Instructions to follow:
Output exactly, in the material below, the lines from the one with "November (2)" through the one with "athletic development. Whether". Omit all pictures.

=== Begin Enclosure ===

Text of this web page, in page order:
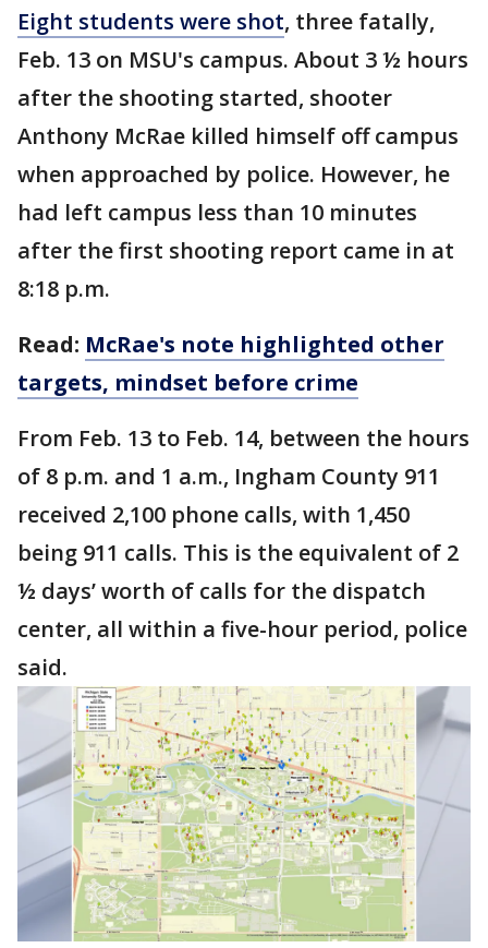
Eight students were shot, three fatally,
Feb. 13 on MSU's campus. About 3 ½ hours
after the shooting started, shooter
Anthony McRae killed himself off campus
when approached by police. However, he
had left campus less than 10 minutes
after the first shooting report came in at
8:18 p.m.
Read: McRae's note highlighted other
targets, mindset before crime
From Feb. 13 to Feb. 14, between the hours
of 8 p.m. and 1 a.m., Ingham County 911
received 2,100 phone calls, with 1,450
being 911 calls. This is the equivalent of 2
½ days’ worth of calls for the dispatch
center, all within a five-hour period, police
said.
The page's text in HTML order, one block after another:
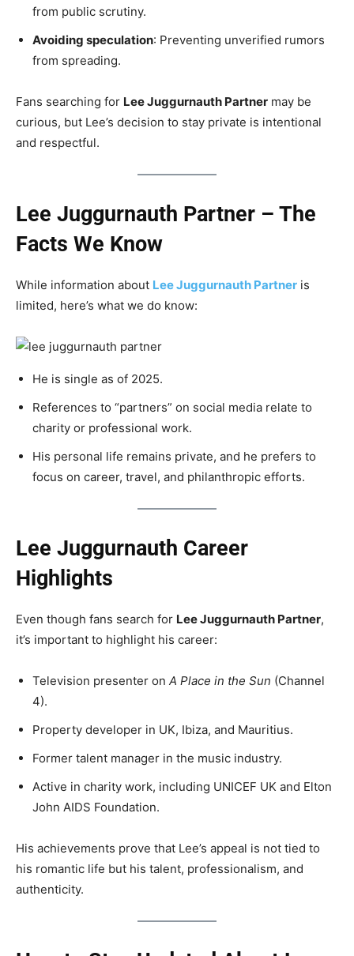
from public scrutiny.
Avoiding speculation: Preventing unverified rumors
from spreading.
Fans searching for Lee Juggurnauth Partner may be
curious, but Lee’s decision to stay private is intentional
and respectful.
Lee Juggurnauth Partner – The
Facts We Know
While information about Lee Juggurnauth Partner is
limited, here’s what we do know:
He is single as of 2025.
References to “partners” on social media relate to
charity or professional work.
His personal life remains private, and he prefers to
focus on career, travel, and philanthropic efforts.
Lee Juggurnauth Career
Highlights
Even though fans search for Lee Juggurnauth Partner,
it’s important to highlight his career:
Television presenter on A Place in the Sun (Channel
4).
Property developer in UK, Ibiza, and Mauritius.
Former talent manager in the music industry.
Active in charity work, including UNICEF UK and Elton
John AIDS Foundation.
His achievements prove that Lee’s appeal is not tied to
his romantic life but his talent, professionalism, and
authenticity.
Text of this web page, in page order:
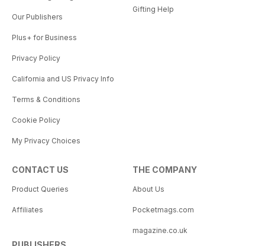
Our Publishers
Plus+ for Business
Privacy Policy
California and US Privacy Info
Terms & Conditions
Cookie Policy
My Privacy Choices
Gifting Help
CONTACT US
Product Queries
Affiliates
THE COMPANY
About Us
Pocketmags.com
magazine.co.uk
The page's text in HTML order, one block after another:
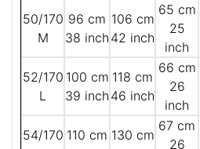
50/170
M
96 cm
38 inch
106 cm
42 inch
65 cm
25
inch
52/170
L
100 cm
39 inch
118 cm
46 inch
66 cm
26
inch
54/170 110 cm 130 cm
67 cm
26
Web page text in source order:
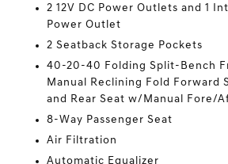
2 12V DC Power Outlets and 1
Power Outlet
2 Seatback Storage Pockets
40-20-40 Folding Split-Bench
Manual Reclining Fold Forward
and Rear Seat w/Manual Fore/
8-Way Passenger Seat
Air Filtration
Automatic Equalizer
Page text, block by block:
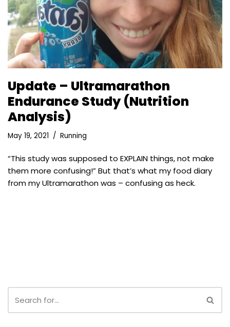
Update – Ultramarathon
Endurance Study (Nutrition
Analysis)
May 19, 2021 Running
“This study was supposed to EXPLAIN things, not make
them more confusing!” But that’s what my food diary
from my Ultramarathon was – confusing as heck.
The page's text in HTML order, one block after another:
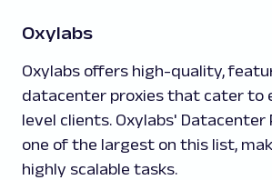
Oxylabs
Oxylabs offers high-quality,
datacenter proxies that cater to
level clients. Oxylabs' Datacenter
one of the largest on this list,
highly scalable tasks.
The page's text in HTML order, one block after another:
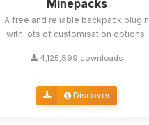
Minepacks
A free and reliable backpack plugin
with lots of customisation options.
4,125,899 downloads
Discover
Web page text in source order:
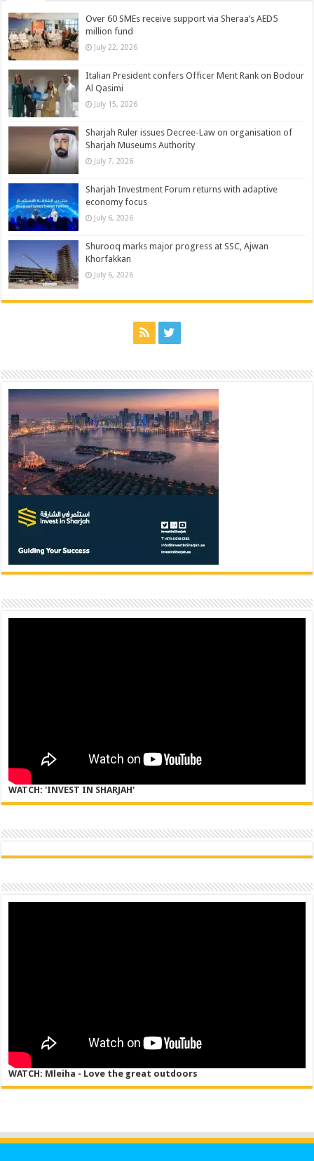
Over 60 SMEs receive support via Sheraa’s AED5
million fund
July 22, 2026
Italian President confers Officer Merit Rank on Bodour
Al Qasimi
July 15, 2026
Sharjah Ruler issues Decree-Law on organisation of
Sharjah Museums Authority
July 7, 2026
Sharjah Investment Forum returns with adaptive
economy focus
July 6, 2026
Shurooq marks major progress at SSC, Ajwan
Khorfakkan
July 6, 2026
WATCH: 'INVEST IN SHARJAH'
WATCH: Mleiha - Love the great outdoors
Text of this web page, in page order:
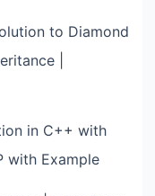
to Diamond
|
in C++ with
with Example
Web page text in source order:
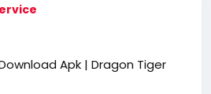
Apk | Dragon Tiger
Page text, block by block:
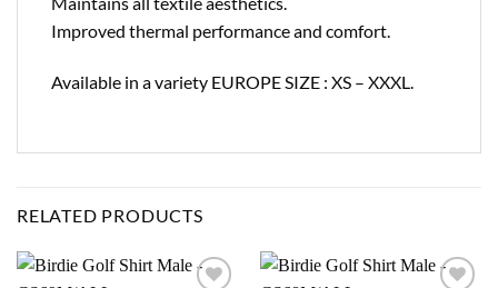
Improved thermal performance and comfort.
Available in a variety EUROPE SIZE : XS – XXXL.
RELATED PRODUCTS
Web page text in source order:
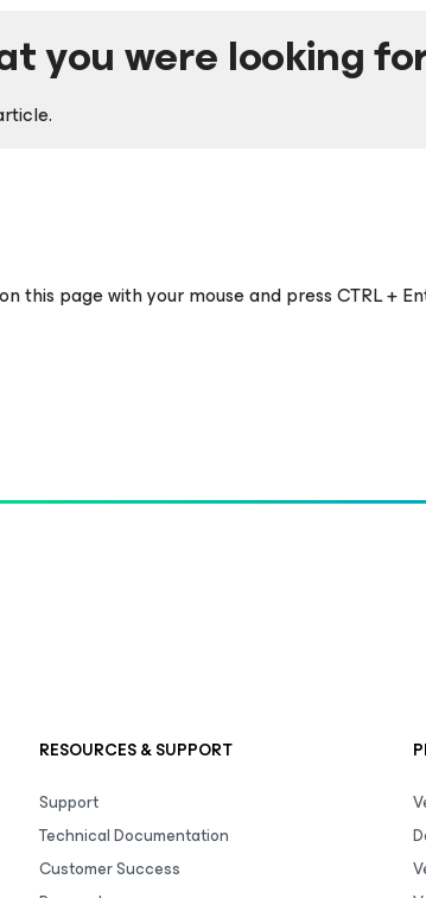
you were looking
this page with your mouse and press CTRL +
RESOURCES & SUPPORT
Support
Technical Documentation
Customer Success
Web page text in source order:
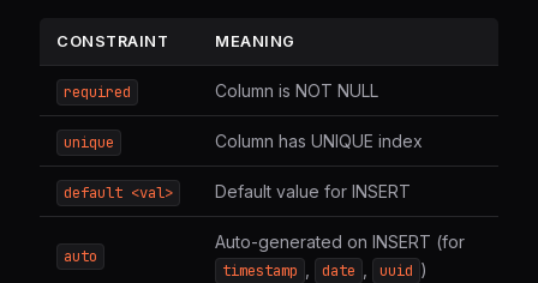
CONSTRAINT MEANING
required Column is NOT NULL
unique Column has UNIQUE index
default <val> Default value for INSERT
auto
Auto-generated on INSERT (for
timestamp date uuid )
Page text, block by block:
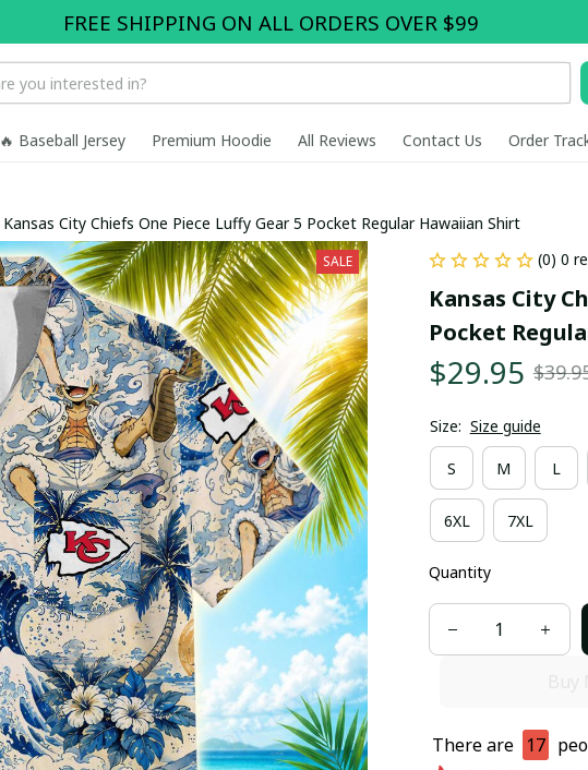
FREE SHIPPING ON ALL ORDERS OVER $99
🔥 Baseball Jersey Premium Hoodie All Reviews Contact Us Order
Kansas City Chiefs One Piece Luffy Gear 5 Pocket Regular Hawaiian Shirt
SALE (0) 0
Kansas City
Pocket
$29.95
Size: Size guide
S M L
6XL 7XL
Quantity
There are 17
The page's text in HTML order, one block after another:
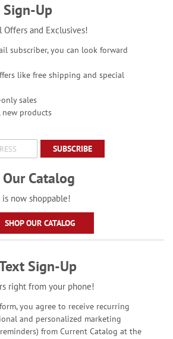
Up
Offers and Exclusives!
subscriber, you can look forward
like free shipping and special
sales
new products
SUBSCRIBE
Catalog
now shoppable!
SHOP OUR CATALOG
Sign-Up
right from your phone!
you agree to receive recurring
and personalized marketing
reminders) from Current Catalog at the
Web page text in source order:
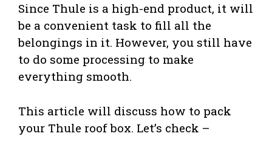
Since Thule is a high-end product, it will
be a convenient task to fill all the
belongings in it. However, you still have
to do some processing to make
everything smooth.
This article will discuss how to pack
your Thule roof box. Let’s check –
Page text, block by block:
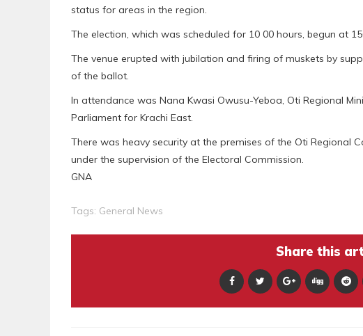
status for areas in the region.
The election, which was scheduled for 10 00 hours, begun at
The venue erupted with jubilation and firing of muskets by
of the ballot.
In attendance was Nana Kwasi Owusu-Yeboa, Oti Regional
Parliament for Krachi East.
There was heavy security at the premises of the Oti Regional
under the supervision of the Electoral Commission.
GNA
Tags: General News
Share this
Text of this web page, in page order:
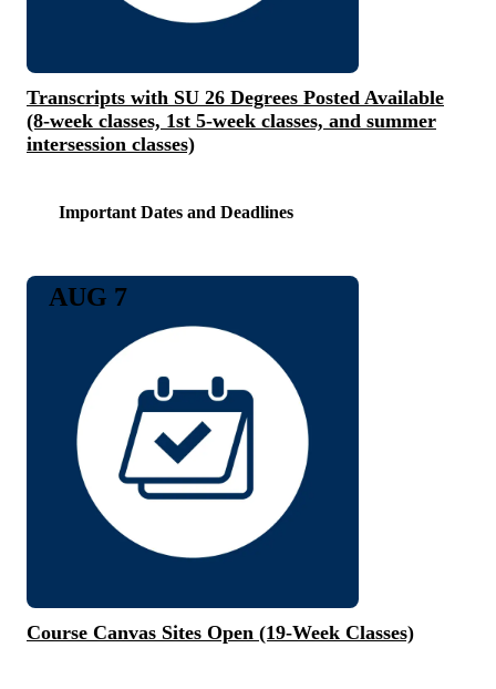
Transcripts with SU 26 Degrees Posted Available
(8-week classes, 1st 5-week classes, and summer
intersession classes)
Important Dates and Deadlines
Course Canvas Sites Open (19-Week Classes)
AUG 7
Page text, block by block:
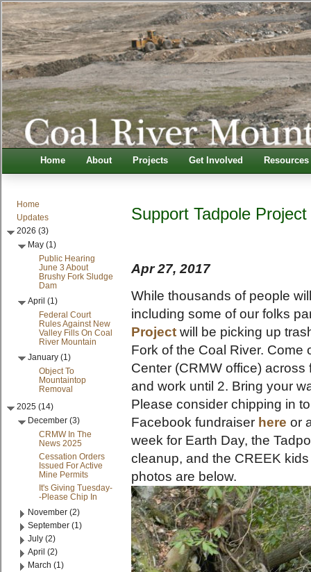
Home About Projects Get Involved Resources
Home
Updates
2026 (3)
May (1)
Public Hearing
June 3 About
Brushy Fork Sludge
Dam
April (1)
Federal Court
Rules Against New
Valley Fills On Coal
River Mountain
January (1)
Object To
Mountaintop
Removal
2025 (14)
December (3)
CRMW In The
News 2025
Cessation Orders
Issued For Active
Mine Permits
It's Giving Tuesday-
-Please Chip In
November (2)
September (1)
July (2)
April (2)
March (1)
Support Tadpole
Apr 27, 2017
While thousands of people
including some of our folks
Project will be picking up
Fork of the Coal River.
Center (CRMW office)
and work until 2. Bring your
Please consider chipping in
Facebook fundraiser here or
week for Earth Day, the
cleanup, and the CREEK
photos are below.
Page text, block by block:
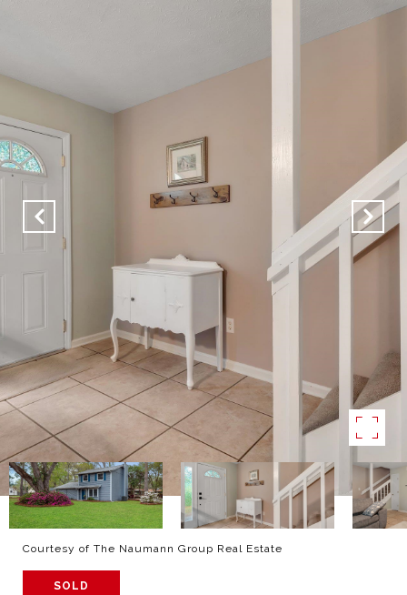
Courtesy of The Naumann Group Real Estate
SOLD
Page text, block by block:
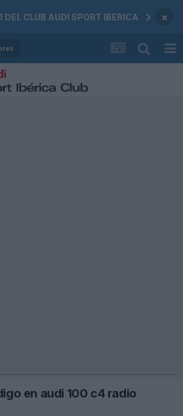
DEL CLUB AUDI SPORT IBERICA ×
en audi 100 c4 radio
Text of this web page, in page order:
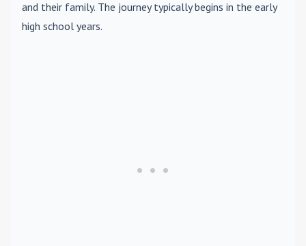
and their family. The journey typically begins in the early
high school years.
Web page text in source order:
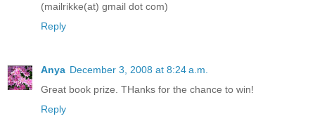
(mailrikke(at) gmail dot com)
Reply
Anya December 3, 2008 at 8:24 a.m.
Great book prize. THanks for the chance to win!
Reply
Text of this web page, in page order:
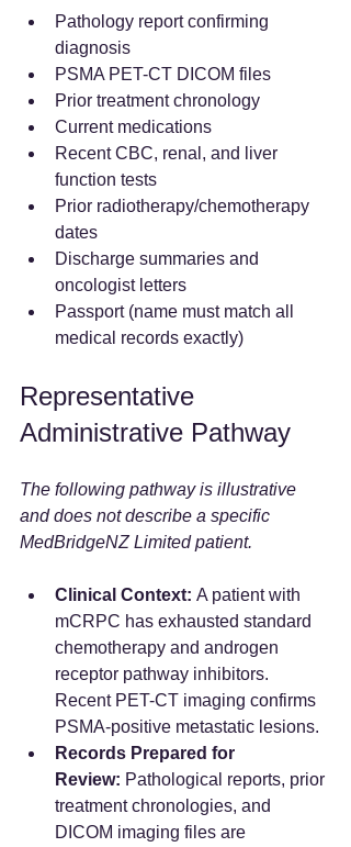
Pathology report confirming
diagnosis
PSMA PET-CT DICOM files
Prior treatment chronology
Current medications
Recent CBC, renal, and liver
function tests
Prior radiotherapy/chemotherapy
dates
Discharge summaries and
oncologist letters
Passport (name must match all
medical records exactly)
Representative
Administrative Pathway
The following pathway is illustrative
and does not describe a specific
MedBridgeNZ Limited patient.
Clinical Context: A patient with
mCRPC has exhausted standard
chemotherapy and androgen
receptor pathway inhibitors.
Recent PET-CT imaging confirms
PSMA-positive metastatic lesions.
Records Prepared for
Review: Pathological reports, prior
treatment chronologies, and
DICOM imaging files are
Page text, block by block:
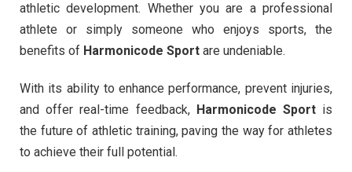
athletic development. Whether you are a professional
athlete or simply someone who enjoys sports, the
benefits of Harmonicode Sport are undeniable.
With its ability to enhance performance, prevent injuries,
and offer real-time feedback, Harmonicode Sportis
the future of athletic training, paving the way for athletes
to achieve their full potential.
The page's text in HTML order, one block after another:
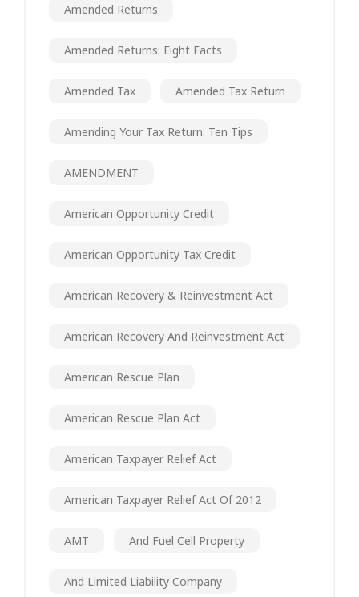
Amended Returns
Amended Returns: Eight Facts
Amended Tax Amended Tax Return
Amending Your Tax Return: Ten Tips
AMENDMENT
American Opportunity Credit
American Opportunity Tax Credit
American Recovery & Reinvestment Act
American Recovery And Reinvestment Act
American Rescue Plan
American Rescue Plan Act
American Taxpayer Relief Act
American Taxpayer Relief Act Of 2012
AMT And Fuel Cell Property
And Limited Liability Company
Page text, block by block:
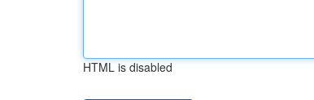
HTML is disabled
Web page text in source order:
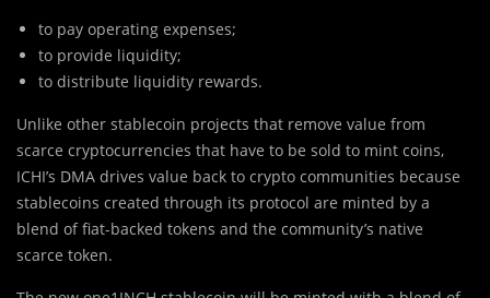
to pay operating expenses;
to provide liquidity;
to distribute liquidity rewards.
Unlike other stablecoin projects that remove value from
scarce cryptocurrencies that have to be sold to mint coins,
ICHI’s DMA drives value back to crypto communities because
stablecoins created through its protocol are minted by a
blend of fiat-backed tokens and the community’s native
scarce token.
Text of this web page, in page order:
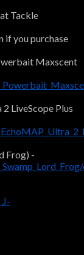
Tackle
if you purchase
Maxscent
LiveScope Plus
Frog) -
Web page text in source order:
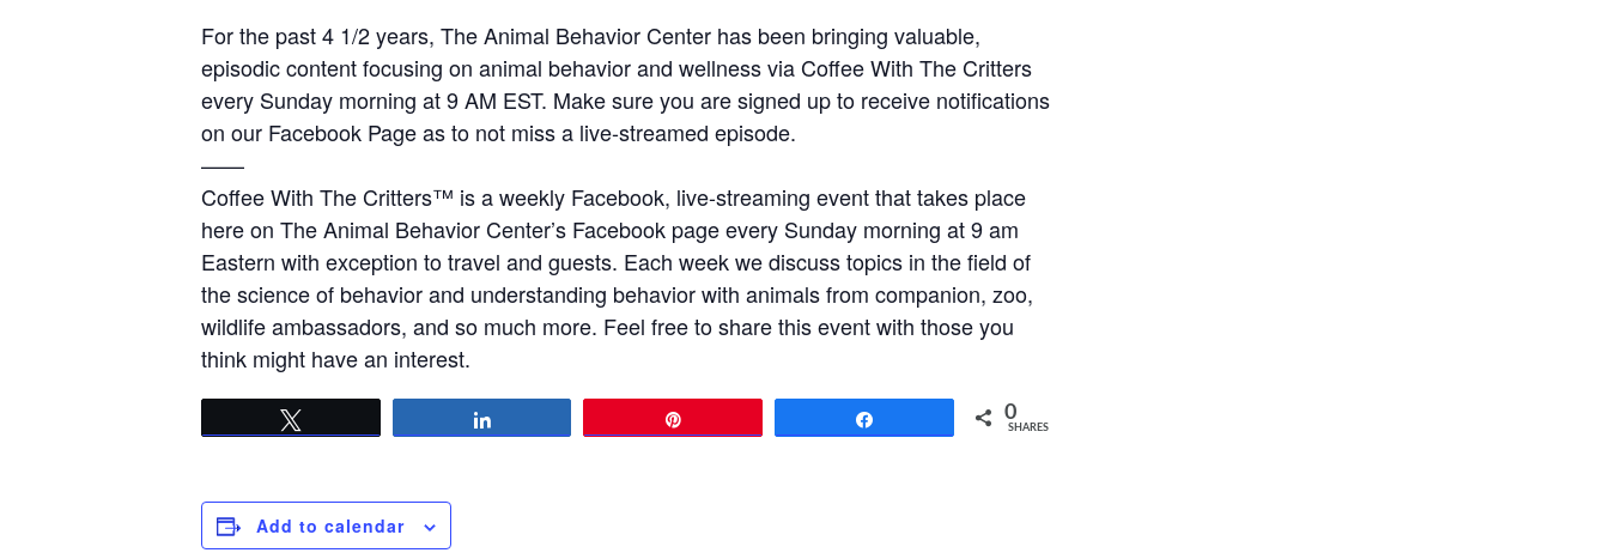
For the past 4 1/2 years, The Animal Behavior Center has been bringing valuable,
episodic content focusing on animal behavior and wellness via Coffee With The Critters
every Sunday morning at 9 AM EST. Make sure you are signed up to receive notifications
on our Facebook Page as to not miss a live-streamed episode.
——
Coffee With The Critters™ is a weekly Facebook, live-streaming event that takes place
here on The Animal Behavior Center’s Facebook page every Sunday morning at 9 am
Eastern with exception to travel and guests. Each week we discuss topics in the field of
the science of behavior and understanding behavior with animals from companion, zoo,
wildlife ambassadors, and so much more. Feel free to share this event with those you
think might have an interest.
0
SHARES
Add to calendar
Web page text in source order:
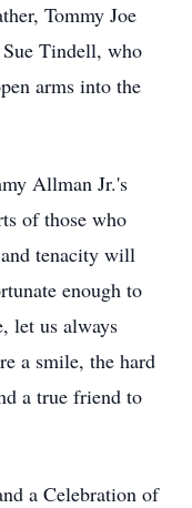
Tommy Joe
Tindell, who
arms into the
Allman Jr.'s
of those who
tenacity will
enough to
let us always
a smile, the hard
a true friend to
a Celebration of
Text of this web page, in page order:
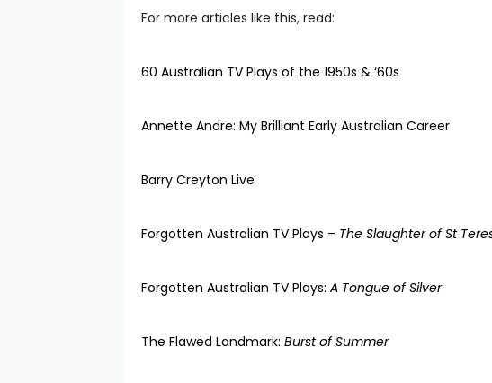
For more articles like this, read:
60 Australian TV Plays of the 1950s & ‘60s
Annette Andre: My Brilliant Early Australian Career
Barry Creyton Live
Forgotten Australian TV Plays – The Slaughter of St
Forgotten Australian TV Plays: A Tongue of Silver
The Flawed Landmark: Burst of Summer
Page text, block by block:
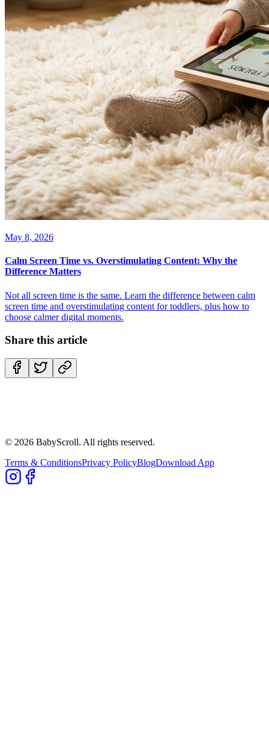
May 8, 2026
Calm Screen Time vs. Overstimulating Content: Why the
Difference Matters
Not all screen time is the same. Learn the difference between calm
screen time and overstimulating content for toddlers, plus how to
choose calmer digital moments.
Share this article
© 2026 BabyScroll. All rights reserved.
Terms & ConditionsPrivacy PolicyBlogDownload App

=== End Enclosure ===

Response box:
November (2)
September (1)
July (2)
April (2)
March (1)
Support Tadpole
Apr 27, 2017
While thousands of people
including some of our folks
Project will be picking up
Fork of the Coal River.
Center (CRMW office)
and work until 2. Bring your
Please consider chipping in
Facebook fundraiser here or
week for Earth Day, the
cleanup, and the CREEK
photos are below.
Page text, block by block:
Courtesy of The Naumann Group Real Estate
SOLD
Page text, block by block:
DEL CLUB AUDI SPORT IBERICA ×
en audi 100 c4 radio
Text of this web page, in page order:
and their family. The journey typically begins in the early
high school years.
Web page text in source order:
(mailrikke(at) gmail dot com)
Reply
Anya December 3, 2008 at 8:24 a.m.
Great book prize. THanks for the chance to win!
Reply
Text of this web page, in page order:
Pathology report confirming
diagnosis
PSMA PET-CT DICOM files
Prior treatment chronology
Current medications
Recent CBC, renal, and liver
function tests
Prior radiotherapy/chemotherapy
dates
Discharge summaries and
oncologist letters
Passport (name must match all
medical records exactly)
Representative
Administrative Pathway
The following pathway is illustrative
and does not describe a specific
MedBridgeNZ Limited patient.
Clinical Context: A patient with
mCRPC has exhausted standard
chemotherapy and androgen
receptor pathway inhibitors.
Recent PET-CT imaging confirms
PSMA-positive metastatic lesions.
Records Prepared for
Review: Pathological reports, prior
treatment chronologies, and
DICOM imaging files are
Page text, block by block:
athletic development. Whether you are a professional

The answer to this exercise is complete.